Below are the records; copy out every line that holds the word "clásica".

(Records from a data source)

══════

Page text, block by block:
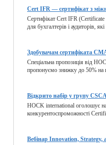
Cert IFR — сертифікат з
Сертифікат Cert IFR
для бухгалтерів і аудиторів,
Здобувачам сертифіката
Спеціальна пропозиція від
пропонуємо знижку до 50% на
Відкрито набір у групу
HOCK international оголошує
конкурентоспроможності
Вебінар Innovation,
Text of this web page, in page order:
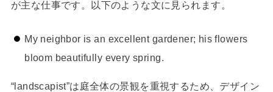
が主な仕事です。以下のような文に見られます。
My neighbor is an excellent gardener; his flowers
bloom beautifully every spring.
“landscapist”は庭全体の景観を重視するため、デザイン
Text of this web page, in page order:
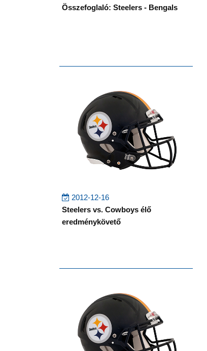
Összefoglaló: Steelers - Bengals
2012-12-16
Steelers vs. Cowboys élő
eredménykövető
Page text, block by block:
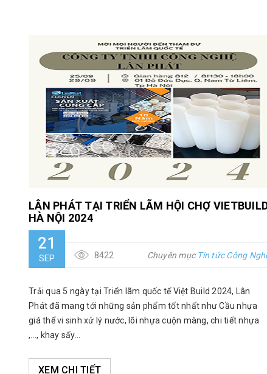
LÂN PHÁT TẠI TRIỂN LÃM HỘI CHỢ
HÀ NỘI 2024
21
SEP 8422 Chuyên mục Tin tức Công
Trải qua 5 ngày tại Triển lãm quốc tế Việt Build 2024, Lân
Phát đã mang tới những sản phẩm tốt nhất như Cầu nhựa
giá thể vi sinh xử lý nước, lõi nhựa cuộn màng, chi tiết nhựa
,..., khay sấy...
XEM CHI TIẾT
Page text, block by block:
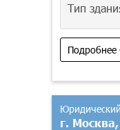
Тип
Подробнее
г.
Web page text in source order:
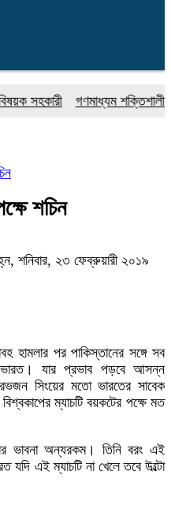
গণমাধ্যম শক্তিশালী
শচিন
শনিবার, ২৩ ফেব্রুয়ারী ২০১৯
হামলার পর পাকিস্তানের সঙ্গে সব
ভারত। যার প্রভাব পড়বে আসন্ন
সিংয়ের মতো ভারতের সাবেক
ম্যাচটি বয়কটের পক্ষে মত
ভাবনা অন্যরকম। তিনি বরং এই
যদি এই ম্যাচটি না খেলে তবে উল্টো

══════

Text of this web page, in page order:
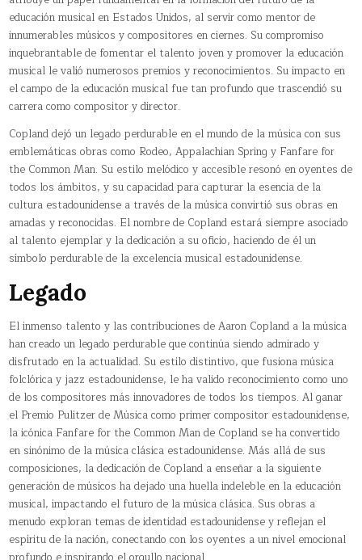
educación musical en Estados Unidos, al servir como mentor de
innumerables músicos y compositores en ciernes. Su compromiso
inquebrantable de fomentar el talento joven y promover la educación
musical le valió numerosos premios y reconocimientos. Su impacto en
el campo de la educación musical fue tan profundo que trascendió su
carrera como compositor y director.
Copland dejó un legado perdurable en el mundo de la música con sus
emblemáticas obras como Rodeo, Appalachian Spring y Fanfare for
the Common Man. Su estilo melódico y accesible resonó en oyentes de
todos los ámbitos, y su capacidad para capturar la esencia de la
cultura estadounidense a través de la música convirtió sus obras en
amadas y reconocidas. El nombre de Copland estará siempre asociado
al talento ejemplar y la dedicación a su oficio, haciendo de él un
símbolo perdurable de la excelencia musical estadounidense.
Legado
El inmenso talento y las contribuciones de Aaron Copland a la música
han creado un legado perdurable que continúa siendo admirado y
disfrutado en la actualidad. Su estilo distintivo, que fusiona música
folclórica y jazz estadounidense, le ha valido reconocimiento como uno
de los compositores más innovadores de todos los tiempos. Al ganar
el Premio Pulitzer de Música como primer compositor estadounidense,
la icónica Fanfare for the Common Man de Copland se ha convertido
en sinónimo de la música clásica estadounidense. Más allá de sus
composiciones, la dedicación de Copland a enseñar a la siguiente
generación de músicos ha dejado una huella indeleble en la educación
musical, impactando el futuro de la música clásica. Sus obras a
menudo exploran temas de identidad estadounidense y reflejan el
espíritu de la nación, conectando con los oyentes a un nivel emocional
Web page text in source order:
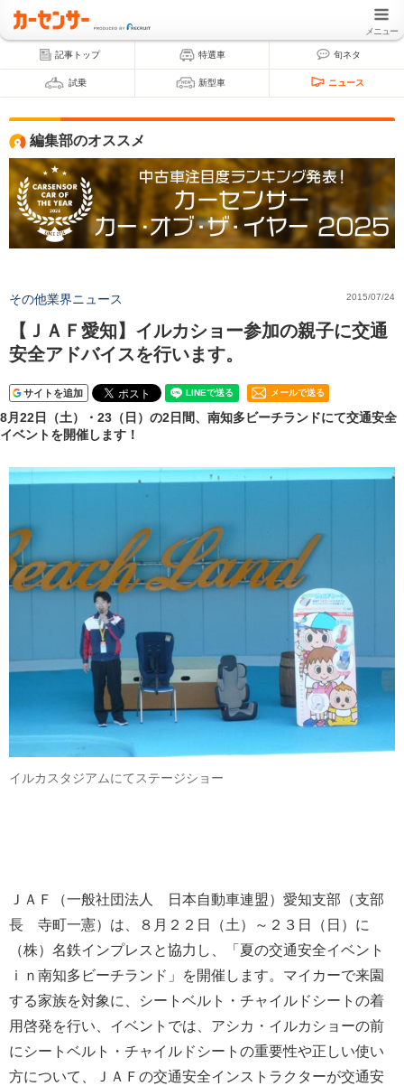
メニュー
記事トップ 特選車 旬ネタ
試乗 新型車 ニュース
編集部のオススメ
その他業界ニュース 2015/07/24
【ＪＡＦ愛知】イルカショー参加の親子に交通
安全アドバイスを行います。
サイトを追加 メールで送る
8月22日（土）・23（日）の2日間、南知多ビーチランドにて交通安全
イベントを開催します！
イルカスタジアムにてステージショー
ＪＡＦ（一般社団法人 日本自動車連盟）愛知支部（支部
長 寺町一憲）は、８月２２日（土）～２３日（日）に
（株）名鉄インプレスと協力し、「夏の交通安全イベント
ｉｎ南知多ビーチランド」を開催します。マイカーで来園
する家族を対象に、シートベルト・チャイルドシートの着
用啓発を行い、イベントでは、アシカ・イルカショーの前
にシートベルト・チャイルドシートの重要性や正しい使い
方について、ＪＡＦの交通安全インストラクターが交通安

══════

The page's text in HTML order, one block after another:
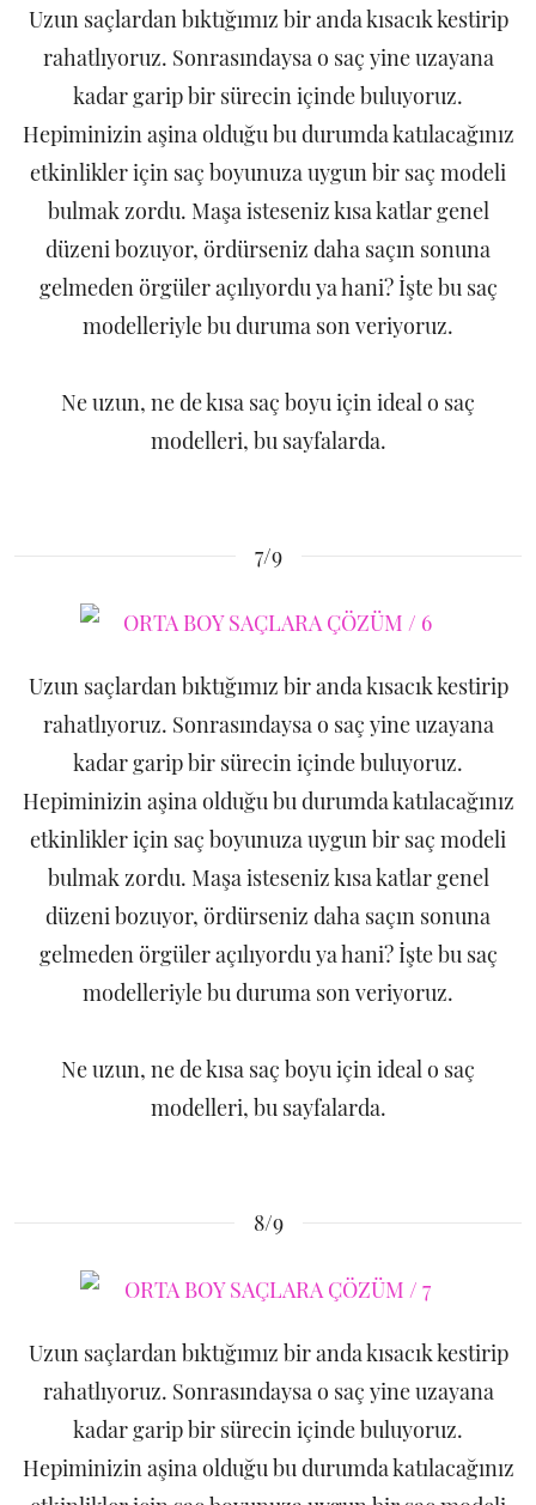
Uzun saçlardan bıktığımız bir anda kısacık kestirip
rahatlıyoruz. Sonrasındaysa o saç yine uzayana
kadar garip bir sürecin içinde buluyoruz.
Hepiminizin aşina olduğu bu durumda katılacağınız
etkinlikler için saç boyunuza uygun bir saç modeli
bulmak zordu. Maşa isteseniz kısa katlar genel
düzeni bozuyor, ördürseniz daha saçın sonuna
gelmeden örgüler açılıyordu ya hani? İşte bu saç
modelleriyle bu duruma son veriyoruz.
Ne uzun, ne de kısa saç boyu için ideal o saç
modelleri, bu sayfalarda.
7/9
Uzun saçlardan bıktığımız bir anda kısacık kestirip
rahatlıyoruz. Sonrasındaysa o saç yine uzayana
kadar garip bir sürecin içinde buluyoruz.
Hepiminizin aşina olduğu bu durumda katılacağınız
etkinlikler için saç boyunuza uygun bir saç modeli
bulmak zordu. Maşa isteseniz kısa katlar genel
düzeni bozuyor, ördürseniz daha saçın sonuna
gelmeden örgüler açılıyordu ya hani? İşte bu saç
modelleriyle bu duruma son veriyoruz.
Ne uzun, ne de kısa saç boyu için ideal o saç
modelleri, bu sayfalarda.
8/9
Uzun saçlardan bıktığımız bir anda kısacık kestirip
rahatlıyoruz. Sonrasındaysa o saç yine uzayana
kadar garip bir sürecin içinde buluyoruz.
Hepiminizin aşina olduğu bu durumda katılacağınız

══════

Solution to the exercise –
en sinónimo de la música clásica estadounidense. Más allá de sus
musical, impactando el futuro de la música clásica. Sus obras a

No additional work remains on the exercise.